Этот прохладный злой его тон, саркастичная задорная дерзость – были всего лишь отчаяние, на самом-то деле.
Или игра, чтобы Бюрен, его цель, его задание, поверил, что и Рене немножечко неравнодушен к нему – тоже…
Бюрен ответил, с привычной грубоватой иронией:
– Ты прав, две мои жены давно ждут меня с рыданиями и упрёками. Наверняка доброжелатели уже напели про моих – «шлюх», и обе дуры уверены, что я шляюсь по бабам. Я, пожалуй, и в самом деле поеду.
– Удачи, Эрик, с твоими разъяренными жёнами, – улыбнулся Рене.
И тогда Бюрен взял его руку – молочную, с голубыми ногтями – и спросил единственно важное:
– Я понял, что брат твой так шутит. Но всё же – скажи, ты же не умрёшь?
И Рене ответил ему – серьёзно, как только умел:
– Нет, Эрик. По крайней мере – не в этом месяце. Но тезоименитство мне, наверное, придётся пропустить, как это ни жаль – бросить праздник на бездарного Шепелева…
Егерь по одной выпускал в небо птиц, и Бюрен стрелял в них и всегда попадал – без единого промаха. Комок перьев едва успевал кувыркнуться в мартовской сини – и падал вниз.
Этот ягд-гартен был под самыми стенами Зимнего дворца, и Бюрен знал, что хозяйка сейчас глядит на него в окно. Ревнует, вдруг шальная принцесса Лизхен расхрабрится и примчит пожелать обер-камергеру доброй охоты?
Хозяйка болела, тяжело и долго, с самого начала зимы. Внизу живота у неё тянуло и ныло, а временами – как будто поворачивался нож. Злюки шептали, что эта её болезнь – расплата за прежнюю вольность, за гарем из двух Лёвенвольдов и одного Бюрена. Особы более милосердные полагали, что хворь государыни – всего лишь следствие долгих и бедных лет, проведённых в выстуженном митавском курятнике.
Лейб-медик запретил хозяйке охоту, но из запотевшей стеклянной сахарницы зимнего сада она любила смотреть – как бегут по снегу олени, как выныривают в зимнее небо птицы и как её Яган убивает их, всех, всех, всех, ни патрона не тратя напрасно.
– Бриллиант! Пуля вошла в один глаз и вышла – из другого! – Всадник спешился, взял с земли птицу и вдохновенно подкинул её в ладони. Откуда он взялся, как Бюрен его проглядел? И как проглядела охрана? Этот гость дышал как загнанный зверь, и шуба на нём разошлась, распахнулась – он был в сиреневом, в самых пущих розах – подхалим.

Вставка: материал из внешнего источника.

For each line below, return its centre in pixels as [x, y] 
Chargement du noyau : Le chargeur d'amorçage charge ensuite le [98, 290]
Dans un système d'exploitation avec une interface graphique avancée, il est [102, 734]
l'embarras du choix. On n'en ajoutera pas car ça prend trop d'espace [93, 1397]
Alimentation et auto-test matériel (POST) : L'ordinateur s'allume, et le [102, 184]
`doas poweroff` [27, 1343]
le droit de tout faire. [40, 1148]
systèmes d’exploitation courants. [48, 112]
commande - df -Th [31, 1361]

Артемий Волынский, преступный клеврет первого и старшего Лёвенвольда – но сегодня он был в сиреневом. Он знал уже всё о пропащем своём Лёвенвольде.
– Отчего вы не под арестом? – Бюрен опустил ружье и нахмурился. Волынский снял шляпу, отвесил поклон – блеснули длинные благородные залысины, рассыпались кудри, текуче качнулись серьги.
– Я сбежал. – Он склонился с поцелуем к бюренской перчатке, и когда поднял лицо – улыбнулся. И ямки заиграли на мягких щеках, он был как бог Дионис, грешен, заманчив, лукав и прекрасен. – Я сбежал, чтобы лечь у ног вашего сиятельства.
– Это льстит, когда у ног ложится подобная пантера, – криво улыбнулся Бюрен. Он последние недели только так и улыбался, по-волчьи – то ли нервы, то ли желчь. – Берите ружьё и покажите, на что вы способны.
– Да практически на всё, ваше прекрасное сиятельство. – Волынский взял из рук у егеря ружьё и с первого раза промазал, попав в голубя лишь со второго. – Жаль, некому рекомендовать меня: все мои прежние патроны – покойники. Но и ваше сиятельство, по слухам, скоро осиротеют.